Output exactly, and only, the lines below from the one with "what's different from realtime [105, 96]" down to the one with "and δ is the". Include both end lines and no pictures.

### Dataset records ###

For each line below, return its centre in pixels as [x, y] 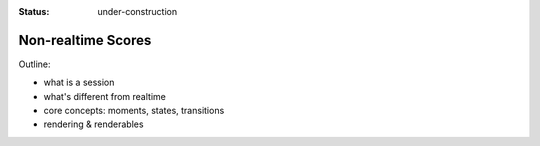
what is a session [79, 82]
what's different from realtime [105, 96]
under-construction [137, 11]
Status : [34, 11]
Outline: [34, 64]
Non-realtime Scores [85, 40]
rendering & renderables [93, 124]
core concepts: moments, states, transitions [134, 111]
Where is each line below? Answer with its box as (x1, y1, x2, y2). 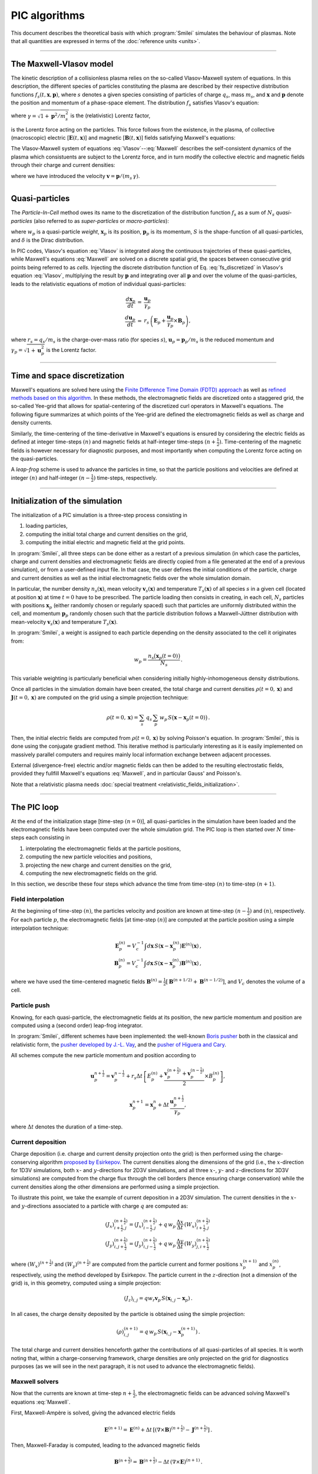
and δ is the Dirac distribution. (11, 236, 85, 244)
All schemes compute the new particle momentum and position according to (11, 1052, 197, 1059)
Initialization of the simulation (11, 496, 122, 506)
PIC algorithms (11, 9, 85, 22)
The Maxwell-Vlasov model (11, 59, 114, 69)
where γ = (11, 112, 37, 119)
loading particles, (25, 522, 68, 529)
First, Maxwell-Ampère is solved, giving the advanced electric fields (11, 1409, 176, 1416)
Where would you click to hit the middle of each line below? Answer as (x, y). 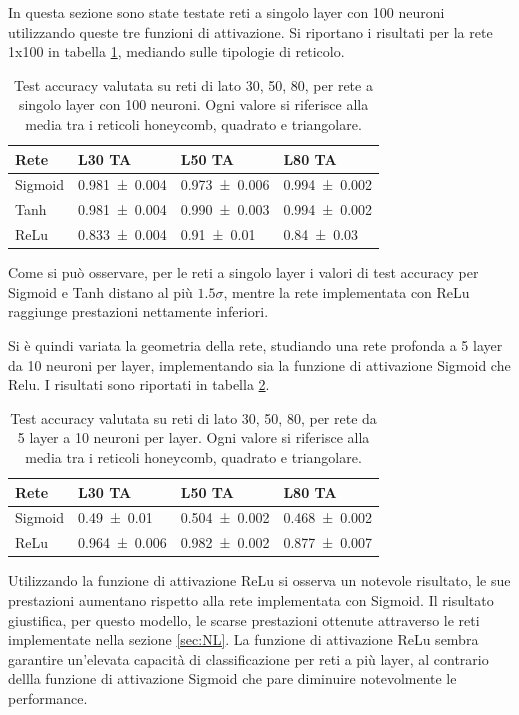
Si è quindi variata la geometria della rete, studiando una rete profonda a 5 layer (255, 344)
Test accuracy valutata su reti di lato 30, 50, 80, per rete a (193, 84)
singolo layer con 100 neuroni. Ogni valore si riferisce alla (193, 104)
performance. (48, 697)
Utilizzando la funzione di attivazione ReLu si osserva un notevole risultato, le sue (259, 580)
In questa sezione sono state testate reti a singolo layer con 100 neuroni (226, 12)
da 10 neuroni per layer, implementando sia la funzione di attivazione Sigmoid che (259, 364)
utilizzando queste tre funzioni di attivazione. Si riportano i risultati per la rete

###

Result of the task
what's different from realtime [105, 96]
under-construction [137, 11]
Status : [34, 11]
Outline: [34, 64]
Non-realtime Scores [85, 40]
rendering & renderables [93, 124]
core concepts: moments, states, transitions [134, 111]
Where is each line below? Answer with its box as (x1, y1, x2, y2). 
and δ is the Dirac distribution. (11, 236, 85, 244)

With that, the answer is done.